Stored items:
____

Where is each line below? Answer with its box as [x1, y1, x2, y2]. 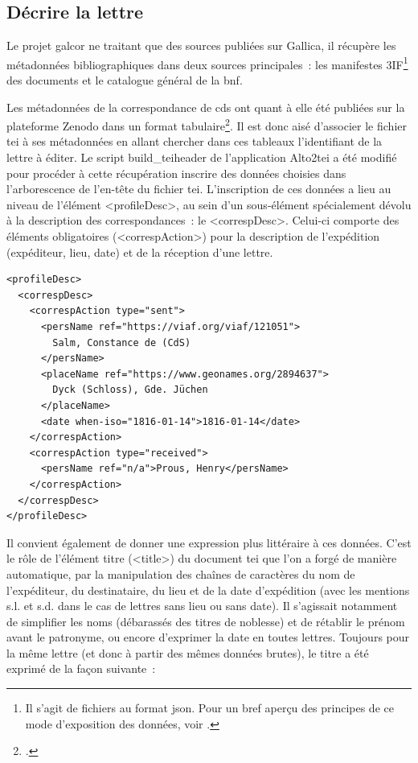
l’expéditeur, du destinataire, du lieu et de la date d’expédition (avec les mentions [6, 581, 410, 598]
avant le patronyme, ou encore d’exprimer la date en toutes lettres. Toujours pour [6, 629, 410, 645]
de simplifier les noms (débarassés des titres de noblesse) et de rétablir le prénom [6, 612, 405, 629]
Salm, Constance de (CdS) [52, 336, 191, 349]
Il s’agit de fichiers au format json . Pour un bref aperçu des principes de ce [25, 699, 394, 716]
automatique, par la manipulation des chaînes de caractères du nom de [6, 565, 355, 582]
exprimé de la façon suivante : [6, 660, 156, 677]
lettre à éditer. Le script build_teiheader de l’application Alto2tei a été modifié [6, 149, 397, 166]
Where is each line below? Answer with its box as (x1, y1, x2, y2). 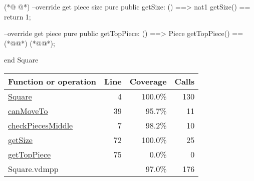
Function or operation (8, 75, 96, 87)
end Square (4, 54, 39, 65)
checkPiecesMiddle (8, 119, 73, 131)
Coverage (129, 75, 167, 87)
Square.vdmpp (8, 162, 59, 174)
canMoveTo (8, 104, 48, 116)
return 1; (4, 11, 31, 21)
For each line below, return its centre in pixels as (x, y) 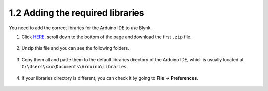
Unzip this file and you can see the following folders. (75, 48)
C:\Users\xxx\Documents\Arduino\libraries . (75, 67)
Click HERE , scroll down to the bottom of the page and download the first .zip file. (106, 37)
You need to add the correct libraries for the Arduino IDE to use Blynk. (81, 28)
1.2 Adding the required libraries (77, 13)
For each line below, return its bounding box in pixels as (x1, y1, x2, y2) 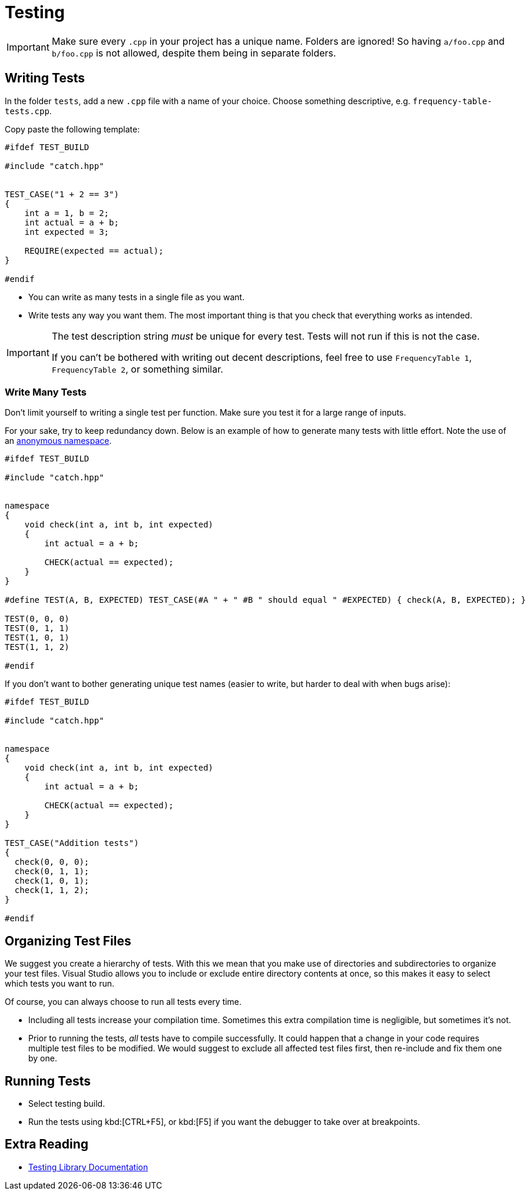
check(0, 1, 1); (14, 867, 90, 877)
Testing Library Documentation (28, 1161, 148, 1172)
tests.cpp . (5, 105, 52, 116)
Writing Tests (5, 71, 85, 86)
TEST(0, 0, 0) (5, 614, 69, 624)
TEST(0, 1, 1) (5, 623, 69, 633)
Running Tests (5, 1073, 91, 1088)
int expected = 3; (24, 227, 110, 237)
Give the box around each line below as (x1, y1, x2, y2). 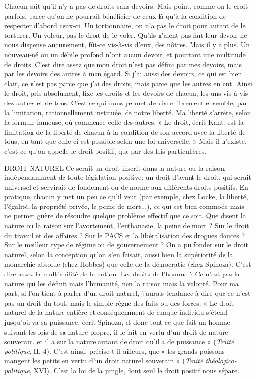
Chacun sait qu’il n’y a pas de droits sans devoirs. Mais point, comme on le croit (4, 1, 248, 11)
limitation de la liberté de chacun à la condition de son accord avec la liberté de (4, 126, 246, 137)
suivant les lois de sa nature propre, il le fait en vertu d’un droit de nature (4, 326, 228, 337)
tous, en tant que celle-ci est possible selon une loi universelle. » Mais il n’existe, (4, 136, 247, 146)
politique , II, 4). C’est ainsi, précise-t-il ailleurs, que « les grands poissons (4, 345, 225, 356)
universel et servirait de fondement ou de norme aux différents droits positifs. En (4, 181, 248, 192)
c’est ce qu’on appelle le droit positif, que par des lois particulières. (4, 145, 207, 156)
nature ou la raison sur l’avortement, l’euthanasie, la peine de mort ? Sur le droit (4, 220, 249, 231)
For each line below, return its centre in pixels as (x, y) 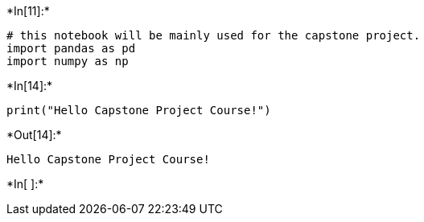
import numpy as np (68, 61)
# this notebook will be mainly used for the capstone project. (214, 35)
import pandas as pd (71, 48)
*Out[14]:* (34, 135)
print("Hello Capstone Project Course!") (139, 110)
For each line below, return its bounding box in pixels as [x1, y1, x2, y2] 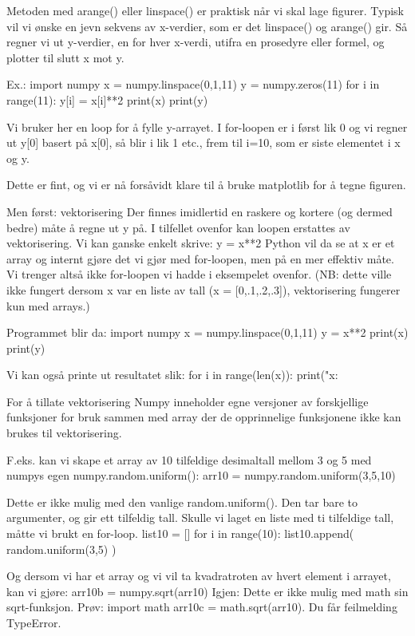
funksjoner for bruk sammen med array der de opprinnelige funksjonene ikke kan [6, 409, 401, 425]
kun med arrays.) [6, 297, 90, 314]
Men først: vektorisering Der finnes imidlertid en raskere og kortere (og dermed [6, 203, 393, 219]
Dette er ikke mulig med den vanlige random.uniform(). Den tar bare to [6, 493, 358, 510]
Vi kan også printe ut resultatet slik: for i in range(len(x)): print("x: [6, 366, 338, 383]
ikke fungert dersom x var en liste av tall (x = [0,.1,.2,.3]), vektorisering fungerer [6, 281, 401, 298]
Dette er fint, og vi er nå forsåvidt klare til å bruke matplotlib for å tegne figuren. [6, 176, 406, 193]
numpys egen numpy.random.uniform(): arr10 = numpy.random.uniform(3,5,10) [6, 467, 396, 484]
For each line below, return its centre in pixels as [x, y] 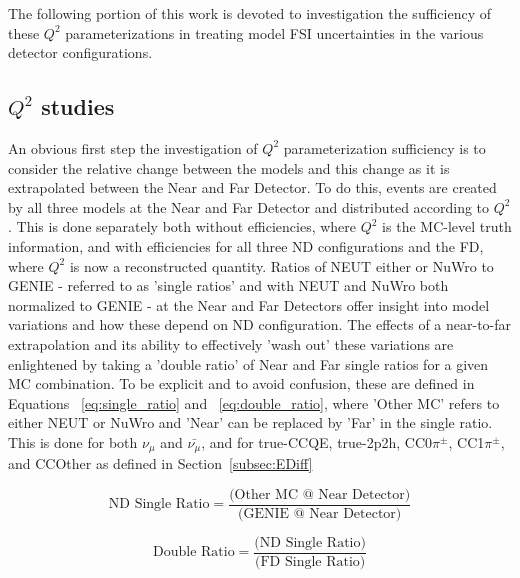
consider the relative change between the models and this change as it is [229, 167]
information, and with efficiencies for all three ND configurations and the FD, [246, 245]
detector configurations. [80, 52]
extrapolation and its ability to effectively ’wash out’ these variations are [231, 343]
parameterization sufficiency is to [384, 147]
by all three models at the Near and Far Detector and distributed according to [249, 206]
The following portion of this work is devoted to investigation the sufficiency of [249, 13]
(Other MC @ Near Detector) [320, 494]
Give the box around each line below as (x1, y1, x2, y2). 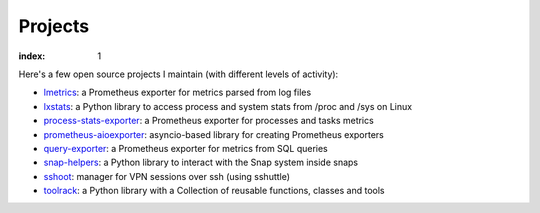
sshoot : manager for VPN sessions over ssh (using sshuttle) (43, 170, 290, 182)
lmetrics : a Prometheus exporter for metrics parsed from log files (43, 86, 312, 99)
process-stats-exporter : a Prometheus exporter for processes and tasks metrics (43, 115, 374, 127)
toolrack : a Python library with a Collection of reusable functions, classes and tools (43, 185, 385, 197)
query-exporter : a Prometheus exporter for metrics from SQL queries (43, 142, 329, 154)
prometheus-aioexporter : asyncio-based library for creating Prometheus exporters (43, 128, 385, 140)
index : (18, 50, 46, 62)
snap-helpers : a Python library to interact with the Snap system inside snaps (43, 156, 359, 169)
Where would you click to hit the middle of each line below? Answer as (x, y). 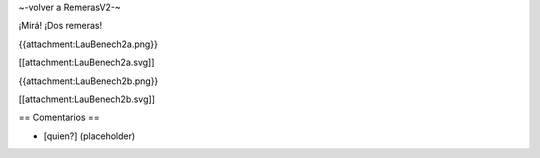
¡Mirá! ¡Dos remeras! (60, 26)
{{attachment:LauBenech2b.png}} (88, 81)
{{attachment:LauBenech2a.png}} (88, 44)
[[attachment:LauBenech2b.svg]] (86, 99)
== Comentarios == (59, 117)
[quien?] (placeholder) (89, 136)
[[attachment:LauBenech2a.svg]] (86, 62)
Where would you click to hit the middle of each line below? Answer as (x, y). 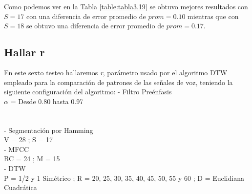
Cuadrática (21, 187)
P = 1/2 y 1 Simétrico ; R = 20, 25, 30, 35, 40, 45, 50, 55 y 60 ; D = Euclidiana (124, 178)
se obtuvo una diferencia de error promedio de (95, 26)
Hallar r (24, 52)
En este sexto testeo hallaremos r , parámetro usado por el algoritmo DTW (116, 72)
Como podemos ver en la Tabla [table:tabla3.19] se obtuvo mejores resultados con (126, 6)
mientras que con (213, 16)
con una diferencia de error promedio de (86, 16)
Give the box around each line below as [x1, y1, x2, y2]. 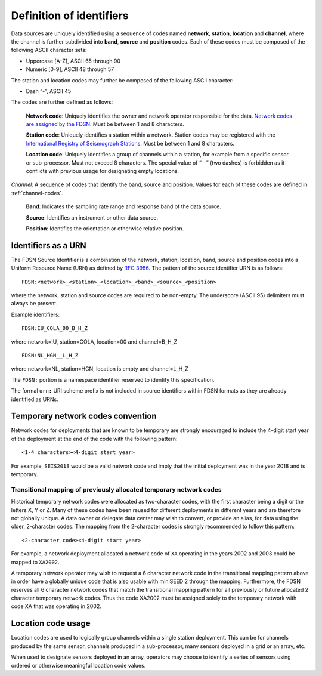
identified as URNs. [11, 396, 59, 403]
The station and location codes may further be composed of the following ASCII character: [11, 76, 234, 84]
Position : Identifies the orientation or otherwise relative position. [26, 224, 184, 232]
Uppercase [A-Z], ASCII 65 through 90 [26, 57, 120, 64]
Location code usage [11, 618, 91, 629]
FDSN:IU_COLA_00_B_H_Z [21, 325, 88, 332]
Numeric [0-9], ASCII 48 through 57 [26, 66, 114, 73]
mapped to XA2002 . [11, 558, 60, 566]
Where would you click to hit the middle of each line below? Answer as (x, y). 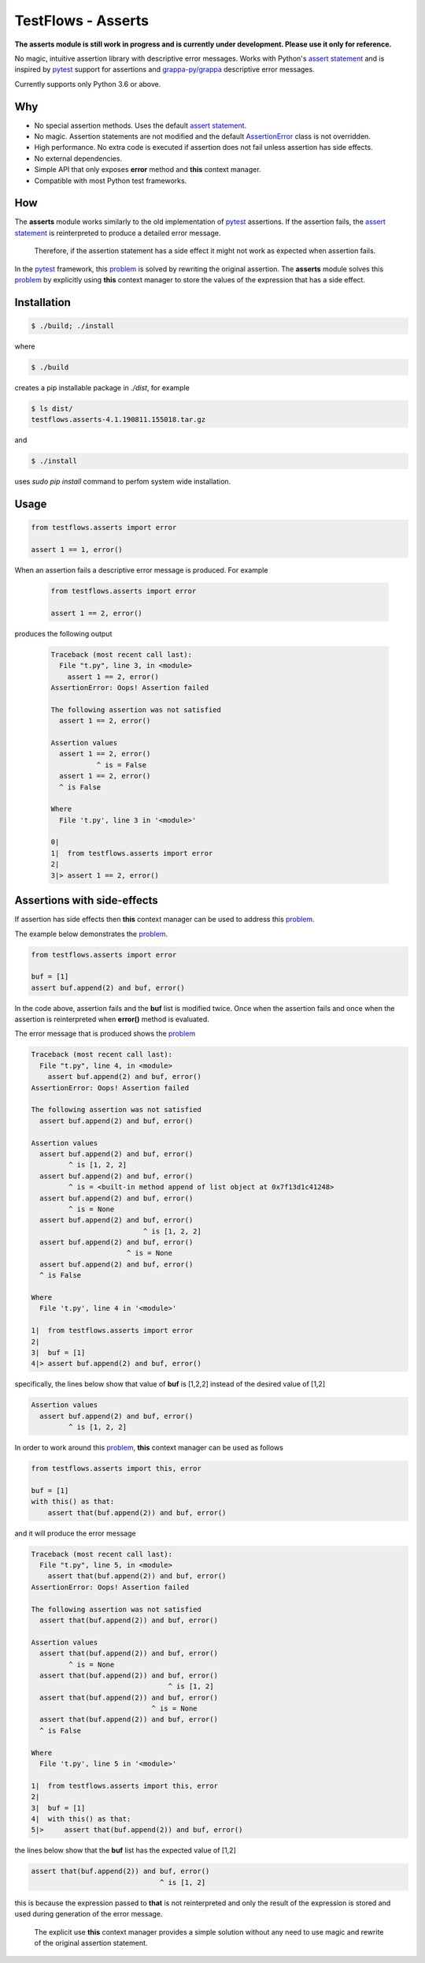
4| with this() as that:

____

Would you give the entries above again verbatim, omitting the images they contain?

Where is each line below? Answer with its box as [x1, y1, x2, y2]. 
l’expéditeur, du destinataire, du lieu et de la date d’expédition (avec les mentions [6, 581, 410, 598]
avant le patronyme, ou encore d’exprimer la date en toutes lettres. Toujours pour [6, 629, 410, 645]
de simplifier les noms (débarassés des titres de noblesse) et de rétablir le prénom [6, 612, 405, 629]
Salm, Constance de (CdS) [52, 336, 191, 349]
Il s’agit de fichiers au format json . Pour un bref aperçu des principes de ce [25, 699, 394, 716]
automatique, par la manipulation des chaînes de caractères du nom de [6, 565, 355, 582]
exprimé de la façon suivante : [6, 660, 156, 677]
lettre à éditer. Le script build_teiheader de l’application Alto2tei a été modifié [6, 149, 397, 166]
Where is each line below? Answer with its box as (x1, y1, x2, y2). 
Function or operation (8, 75, 96, 87)
end Square (4, 54, 39, 65)
checkPiecesMiddle (8, 119, 73, 131)
Coverage (129, 75, 167, 87)
Square.vdmpp (8, 162, 59, 174)
canMoveTo (8, 104, 48, 116)
return 1; (4, 11, 31, 21)
For each line below, return its centre in pixels as (x, y) 
Unzip this file and you can see the following folders. (75, 48)
C:\Users\xxx\Documents\Arduino\libraries . (75, 67)
Click HERE , scroll down to the bottom of the page and download the first .zip file. (106, 37)
You need to add the correct libraries for the Arduino IDE to use Blynk. (81, 28)
1.2 Adding the required libraries (77, 13)
For each line below, return its bounding box in pixels as (x1, y1, x2, y2) 
check(0, 1, 1); (14, 867, 90, 877)
Testing Library Documentation (28, 1161, 148, 1172)
tests.cpp . (5, 105, 52, 116)
Writing Tests (5, 71, 85, 86)
TEST(0, 0, 0) (5, 614, 69, 624)
TEST(0, 1, 1) (5, 623, 69, 633)
Running Tests (5, 1073, 91, 1088)
int expected = 3; (24, 227, 110, 237)
Give the box around each line below as (x1, y1, x2, y2). 
Chacun sait qu’il n’y a pas de droits sans devoirs. Mais point, comme on le croit (4, 1, 248, 11)
limitation de la liberté de chacun à la condition de son accord avec la liberté de (4, 126, 246, 137)
suivant les lois de sa nature propre, il le fait en vertu d’un droit de nature (4, 326, 228, 337)
tous, en tant que celle-ci est possible selon une loi universelle. » Mais il n’existe, (4, 136, 247, 146)
politique , II, 4). C’est ainsi, précise-t-il ailleurs, que « les grands poissons (4, 345, 225, 356)
universel et servirait de fondement ou de norme aux différents droits positifs. En (4, 181, 248, 192)
c’est ce qu’on appelle le droit positif, que par des lois particulières. (4, 145, 207, 156)
nature ou la raison sur l’avortement, l’euthanasie, la peine de mort ? Sur le droit (4, 220, 249, 231)
For each line below, return its centre in pixels as (x, y) 
import numpy as np (68, 61)
# this notebook will be mainly used for the capstone project. (214, 35)
import pandas as pd (71, 48)
*Out[14]:* (34, 135)
print("Hello Capstone Project Course!") (139, 110)
For each line below, return its bounding box in pixels as [x1, y1, x2, y2] 
funksjoner for bruk sammen med array der de opprinnelige funksjonene ikke kan [6, 409, 401, 425]
kun med arrays.) [6, 297, 90, 314]
Men først: vektorisering Der finnes imidlertid en raskere og kortere (og dermed [6, 203, 393, 219]
Dette er ikke mulig med den vanlige random.uniform(). Den tar bare to [6, 493, 358, 510]
Vi kan også printe ut resultatet slik: for i in range(len(x)): print("x: [6, 366, 338, 383]
ikke fungert dersom x var en liste av tall (x = [0,.1,.2,.3]), vektorisering fungerer [6, 281, 401, 298]
Dette er fint, og vi er nå forsåvidt klare til å bruke matplotlib for å tegne figuren. [6, 176, 406, 193]
numpys egen numpy.random.uniform(): arr10 = numpy.random.uniform(3,5,10) [6, 467, 396, 484]
For each line below, return its centre in pixels as [x, y] 
consider the relative change between the models and this change as it is [229, 167]
information, and with efficiencies for all three ND configurations and the FD, [246, 245]
detector configurations. [80, 52]
extrapolation and its ability to effectively ’wash out’ these variations are [231, 343]
parameterization sufficiency is to [384, 147]
by all three models at the Near and Far Detector and distributed according to [249, 206]
The following portion of this work is devoted to investigation the sufficiency of [249, 13]
(Other MC @ Near Detector) [320, 494]
Give the box around each line below as (x1, y1, x2, y2). 
sshoot : manager for VPN sessions over ssh (using sshuttle) (43, 170, 290, 182)
lmetrics : a Prometheus exporter for metrics parsed from log files (43, 86, 312, 99)
process-stats-exporter : a Prometheus exporter for processes and tasks metrics (43, 115, 374, 127)
toolrack : a Python library with a Collection of reusable functions, classes and tools (43, 185, 385, 197)
query-exporter : a Prometheus exporter for metrics from SQL queries (43, 142, 329, 154)
prometheus-aioexporter : asyncio-based library for creating Prometheus exporters (43, 128, 385, 140)
index : (18, 50, 46, 62)
snap-helpers : a Python library to interact with the Snap system inside snaps (43, 156, 359, 169)
Where would you click to hit the middle of each line below? Answer as (x, y). 
¡Mirá! ¡Dos remeras! (60, 26)
{{attachment:LauBenech2b.png}} (88, 81)
{{attachment:LauBenech2a.png}} (88, 44)
[[attachment:LauBenech2b.svg]] (86, 99)
== Comentarios == (59, 117)
[quien?] (placeholder) (89, 136)
[[attachment:LauBenech2a.svg]] (86, 62)
Where would you click to hit the middle of each line below? Answer as (x, y). 
Cuadrática (21, 187)
P = 1/2 y 1 Simétrico ; R = 20, 25, 30, 35, 40, 45, 50, 55 y 60 ; D = Euclidiana (124, 178)
se obtuvo una diferencia de error promedio de (95, 26)
Hallar r (24, 52)
En este sexto testeo hallaremos r , parámetro usado por el algoritmo DTW (116, 72)
Como podemos ver en la Tabla [table:tabla3.19] se obtuvo mejores resultados con (126, 6)
mientras que con (213, 16)
con una diferencia de error promedio de (86, 16)
Give the box around each line below as [x1, y1, x2, y2]. 
identified as URNs. [11, 396, 59, 403]
The station and location codes may further be composed of the following ASCII character: [11, 76, 234, 84]
Position : Identifies the orientation or otherwise relative position. [26, 224, 184, 232]
Uppercase [A-Z], ASCII 65 through 90 [26, 57, 120, 64]
Location code usage [11, 618, 91, 629]
FDSN:IU_COLA_00_B_H_Z [21, 325, 88, 332]
Numeric [0-9], ASCII 48 through 57 [26, 66, 114, 73]
mapped to XA2002 . [11, 558, 60, 566]
Where would you click to hit the middle of each line below? Answer as (x, y). 
4| with this() as that:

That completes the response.